[[ Given data, beginning ]]

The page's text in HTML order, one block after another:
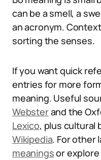
can be a smell, a
an acronym.
sorting the senses.
If you want quick
entries for more
meaning. Useful
Websterand the
Lexico, plus cultural
Wikipedia. For other
meaningsor
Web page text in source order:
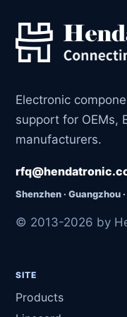
Electronic
support for OEMs,
manufacturers.
Shenzhen · Guangzhou
© 2013-2026 by
SITE
Products
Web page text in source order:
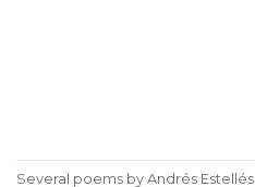
Several poems by Andrés Estellés
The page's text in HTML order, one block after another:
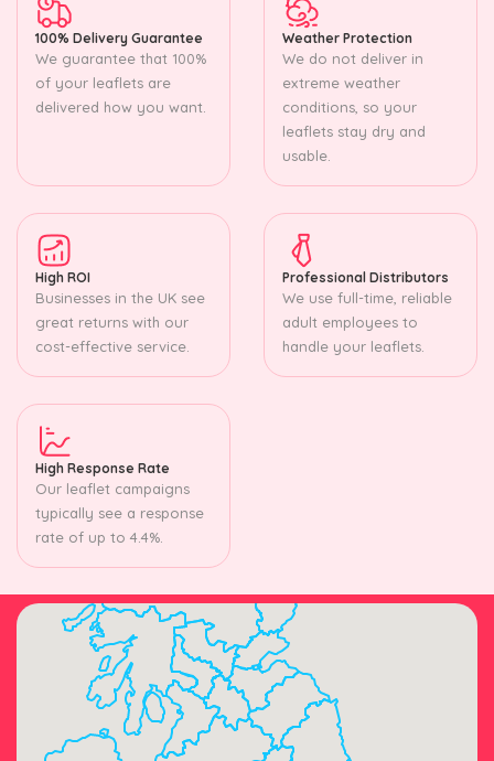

[[ Given data, end ]]

● **Requirement**
Every record must be duplicated exactly, except for the pictures, which are left out.

● **Answer to the problem**
The page's text in HTML order, one block after another:
can be a smell, a
an acronym.
sorting the senses.
If you want quick
entries for more
meaning. Useful
Websterand the
Lexico, plus cultural
Wikipedia. For other
meaningsor
Web page text in source order:
Electronic
support for OEMs,
manufacturers.
Shenzhen · Guangzhou
© 2013-2026 by
SITE
Products
Web page text in source order:
Several poems by Andrés Estellés
The page's text in HTML order, one block after another:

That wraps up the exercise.